** Opening THE RECORDS block **

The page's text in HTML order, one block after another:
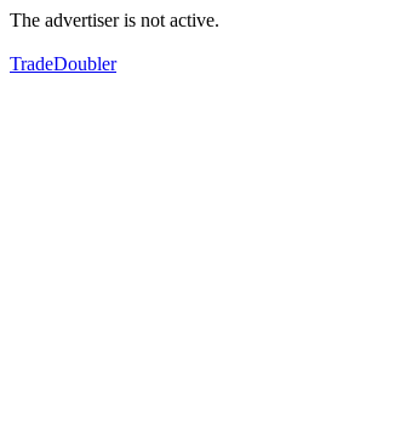
The advertiser is not active.
TradeDoubler
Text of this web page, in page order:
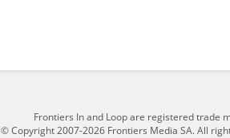
Frontiers In and Loop are registered trade
© Copyright 2007-2026 Frontiers Media SA. All
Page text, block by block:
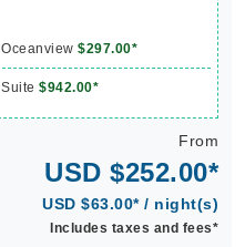
Oceanview $297.00*
Suite $942.00*
From
USD $252.00*
USD $63.00* / night(s)
Includes taxes and fees*
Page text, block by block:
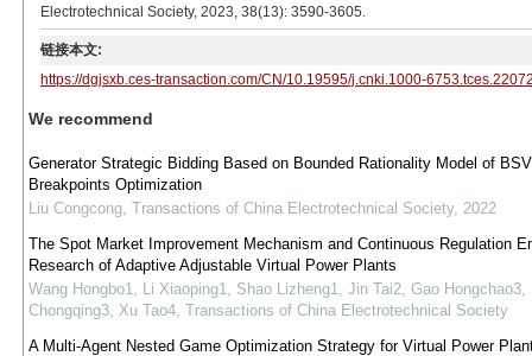
Electrotechnical Society, 2023, 38(13): 3590-3605.
链接本文:
https://dgjsxb.ces-transaction.com/CN/10.19595/j.cnki.1000-
We recommend
Generator Strategic Bidding Based on Bounded Rationality Model of
Breakpoints Optimization
Liu Congcong, Transactions of China Electrotechnical Society, 2022
The Spot Market Improvement Mechanism and Continuous Regulation
Research of Adaptive Adjustable Virtual Power Plants
Wang Hongbo1, Li Xiaoping1, Shao Lizheng1, Jin Tai2, Gao Hongchao3,
Chongqing3, Xu Tao4, Transactions of China Electrotechnical Society
A Multi-Agent Nested Game Optimization Strategy for Virtual Power
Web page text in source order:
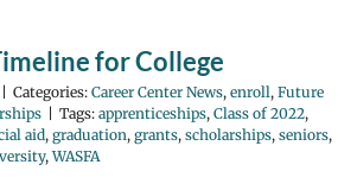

** Closing THE RECORDS block **

**HOW TO COMPLETE THIS TASK:** Leaving the images out, print the records above exactly.

**WRITTEN REPLY:**
The page's text in HTML order, one block after another:
The advertiser is not active.
TradeDoubler
Text of this web page, in page order:
Frontiers In and Loop are registered trade
© Copyright 2007-2026 Frontiers Media SA. All
Page text, block by block:
Oceanview $297.00*
Suite $942.00*
From
USD $252.00*
USD $63.00* / night(s)
Includes taxes and fees*
Page text, block by block:
Electrotechnical Society, 2023, 38(13): 3590-3605.
链接本文:
https://dgjsxb.ces-transaction.com/CN/10.19595/j.cnki.1000-
We recommend
Generator Strategic Bidding Based on Bounded Rationality Model of
Breakpoints Optimization
Liu Congcong, Transactions of China Electrotechnical Society, 2022
The Spot Market Improvement Mechanism and Continuous Regulation
Research of Adaptive Adjustable Virtual Power Plants
Wang Hongbo1, Li Xiaoping1, Shao Lizheng1, Jin Tai2, Gao Hongchao3,
Chongqing3, Xu Tao4, Transactions of China Electrotechnical Society
A Multi-Agent Nested Game Optimization Strategy for Virtual Power
Web page text in source order:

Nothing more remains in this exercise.